L’outillage et la documentation sont des aspects indispensables lors de la mise en place de process, ils ne doivent pas être éludés pour des questions de temps. Un process n’existe que s’il est écrit et l’écriture d’un process doit se faire en équipe.

En l’absence de process

Le plus souvent, les équipes réduites ou naissantes ne voient pas la nécessité de se contraindre à la mise en place de process dont elles n’ont pas l’utilité, et c’est souvent vrai au tout début. Mais très vite, dès que l’équipe va s’étoffer, on va voir arriver les premiers signes de nécessité : des nouveaux qui ont du mal à trouver leur place, qui sont dépassés par la masse de choses qu’on leur explique en vrac, des anciens très occupés, qui n’ont pas le temps d’expliquer comment on fait des mises en prod ou comment on release le code, …
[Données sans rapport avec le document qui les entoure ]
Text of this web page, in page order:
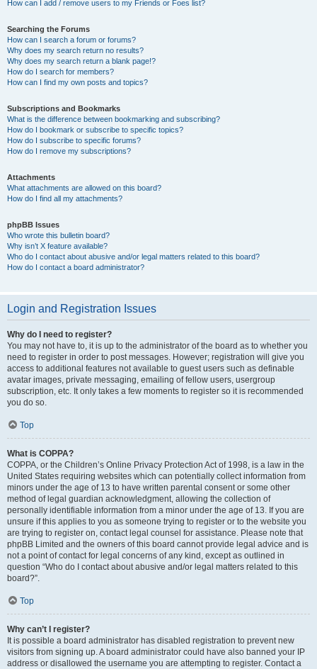
How can I add / remove users to my Friends or Foes list?
Searching the Forums
How can I search a forum or forums?
Why does my search return no results?
Why does my search return a blank page!?
How do I search for members?
How can I find my own posts and topics?
Subscriptions and Bookmarks
What is the difference between bookmarking and subscribing?
How do I bookmark or subscribe to specific topics?
How do I subscribe to specific forums?
How do I remove my subscriptions?
Attachments
What attachments are allowed on this board?
How do I find all my attachments?
phpBB Issues
Who wrote this bulletin board?
Why isn’t X feature available?
Who do I contact about abusive and/or legal matters related to this board?
How do I contact a board administrator?
Login and Registration Issues
Why do I need to register?
You may not have to, it is up to the administrator of the board as to whether you
need to register in order to post messages. However; registration will give you
access to additional features not available to guest users such as definable
avatar images, private messaging, emailing of fellow users, usergroup
subscription, etc. It only takes a few moments to register so it is recommended
you do so.
Top
What is COPPA?
COPPA, or the Children’s Online Privacy Protection Act of 1998, is a law in the
United States requiring websites which can potentially collect information from
minors under the age of 13 to have written parental consent or some other
method of legal guardian acknowledgment, allowing the collection of
personally identifiable information from a minor under the age of 13. If you are
unsure if this applies to you as someone trying to register or to the website you
are trying to register on, contact legal counsel for assistance. Please note that
phpBB Limited and the owners of this board cannot provide legal advice and is
not a point of contact for legal concerns of any kind, except as outlined in
question “Who do I contact about abusive and/or legal matters related to this
board?”.
Top
Why can’t I register?
It is possible a board administrator has disabled registration to prevent new
visitors from signing up. A board administrator could have also banned your IP
address or disallowed the username you are attempting to register. Contact a
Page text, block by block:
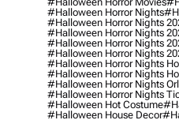
#halloween Horror Nights
#halloween Horror Nights
#halloween Horror Nights
#halloween Horror Nights
#halloween Horror Nights
#halloween Horror Nights
#halloween Horror Nights
#halloween Horror Nights
#halloween Horror Nights
#halloween Hot Costume
#halloween House Decor
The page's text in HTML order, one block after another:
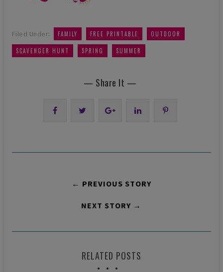
Filed Under: FAMILY FREE PRINTABLE OUTDOOR
SCAVENGER HUNT SPRING SUMMER
— Share It —
← PREVIOUS STORY
NEXT STORY →
RELATED POSTS
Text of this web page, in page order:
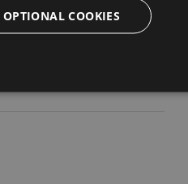
OPTIONAL COOKIES
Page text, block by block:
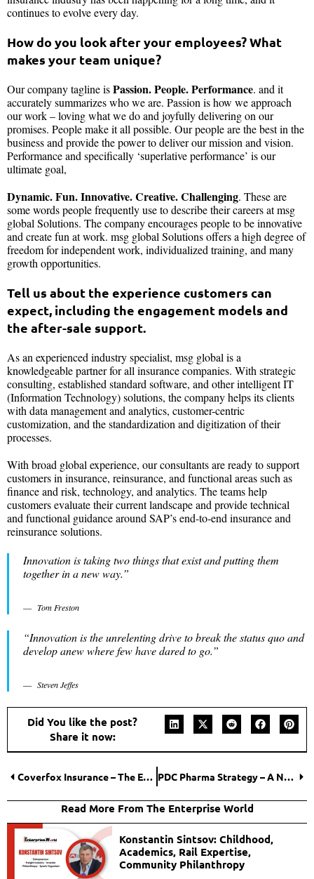
continues to evolve every day.
How do you look after your employees? What
makes your team unique?
Our company tagline isPassion. People. Performance. and it
accurately summarizes who we are. Passion is how we approach
our work – loving what we do and joyfully delivering on our
promises. People make it all possible. Our people are the best in the
business and provide the power to deliver our mission and vision.
Performance and specifically ‘superlative performance’ is our
ultimate goal,
Dynamic. Fun. Innovative. Creative. Challenging. These are
some words people frequently use to describe their careers at msg
global Solutions. The company encourages people to be innovative
and create fun at work. msg global Solutions offers a high degree of
freedom for independent work, individualized training, and many
growth opportunities.
Tell us about the experience customers can
expect, including the engagement models and
the after-sale support.
As an experienced industry specialist, msg global is a
knowledgeable partner for all insurance companies. With strategic
consulting, established standard software, and other intelligent IT
(Information Technology) solutions, the company helps its clients
with data management and analytics, customer-centric
customization, and the standardization and digitization of their
processes.
With broad global experience, our consultants are ready to support
customers in insurance, reinsurance, and functional areas such as
finance and risk, technology, and analytics. The teams help
customers evaluate their current landscape and provide technical
and functional guidance around SAP’s end-to-end insurance and
reinsurance solutions.
Innovation is taking two things that exist and putting them
together in a new way.”
Tom Freston
“Innovation is the unrelenting drive to break the status quo and
develop anew where few have dared to go.”
Steven Jeffes
Did You like the post?
Share it now:
Coverfox Insurance – The Easiest Way to Get Insured PDC Pharma Strategy – A New Dawn for the Pharma industry!
Read More From The Enterprise World
Konstantin Sintsov: Childhood,
Academics, Rail Expertise,
Community Philanthropy
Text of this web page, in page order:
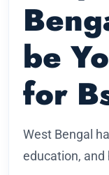
be
for
West Bengal
education, and
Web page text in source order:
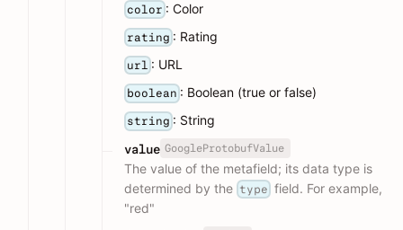
color : Color
rating : Rating
url : URL
boolean : Boolean (true or false)
string : String
value GoogleProtobufValue
The value of the metafield; its data type is
determined by the type field. For example,
"red"

Le résultat c’est une incorporation des nouveaux arrivants longue et difficile, c’est aussi des anciens qui gardent des rôles clés et qui ont du mal à partir en vacances. Et c’est surtout des frustrations dans l’équipe entre les nouveaux qui ne comprennent pas ce que l’on attend d’eux et les anciens qui ne comprennent pas pourquoi les nouveaux mettent autant de temps à rentrer dans les sujets.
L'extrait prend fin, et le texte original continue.